What is needed: Your task is to return all of the entries below exactly, leaving out each picture.

Records excerpted from a collection:
'''
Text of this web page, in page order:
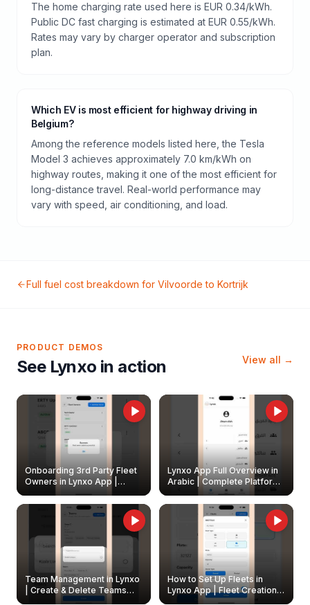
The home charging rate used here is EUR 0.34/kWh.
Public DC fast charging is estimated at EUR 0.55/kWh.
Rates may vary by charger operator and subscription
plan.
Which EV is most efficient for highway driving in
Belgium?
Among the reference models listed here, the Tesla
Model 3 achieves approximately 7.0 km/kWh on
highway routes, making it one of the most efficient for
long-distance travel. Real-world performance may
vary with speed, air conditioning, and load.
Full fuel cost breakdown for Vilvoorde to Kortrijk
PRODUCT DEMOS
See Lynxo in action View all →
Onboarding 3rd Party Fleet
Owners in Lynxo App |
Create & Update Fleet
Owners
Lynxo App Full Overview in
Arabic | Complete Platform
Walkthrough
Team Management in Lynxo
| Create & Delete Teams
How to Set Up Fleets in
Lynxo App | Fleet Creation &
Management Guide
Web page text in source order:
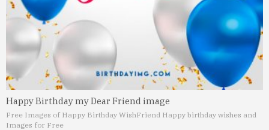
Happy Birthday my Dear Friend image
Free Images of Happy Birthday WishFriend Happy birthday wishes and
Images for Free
'''
Completed exercise:
Text of this web page, in page order:
The home charging rate used here is EUR 0.34/kWh.
Public DC fast charging is estimated at EUR 0.55/kWh.
Rates may vary by charger operator and subscription
plan.
Which EV is most efficient for highway driving in
Belgium?
Among the reference models listed here, the Tesla
Model 3 achieves approximately 7.0 km/kWh on
highway routes, making it one of the most efficient for
long-distance travel. Real-world performance may
vary with speed, air conditioning, and load.
Full fuel cost breakdown for Vilvoorde to Kortrijk
PRODUCT DEMOS
See Lynxo in action View all →
Onboarding 3rd Party Fleet
Owners in Lynxo App |
Create & Update Fleet
Owners
Lynxo App Full Overview in
Arabic | Complete Platform
Walkthrough
Team Management in Lynxo
| Create & Delete Teams
How to Set Up Fleets in
Lynxo App | Fleet Creation &
Management Guide
Web page text in source order:
Happy Birthday my Dear Friend image
Free Images of Happy Birthday WishFriend Happy birthday wishes and
Images for Free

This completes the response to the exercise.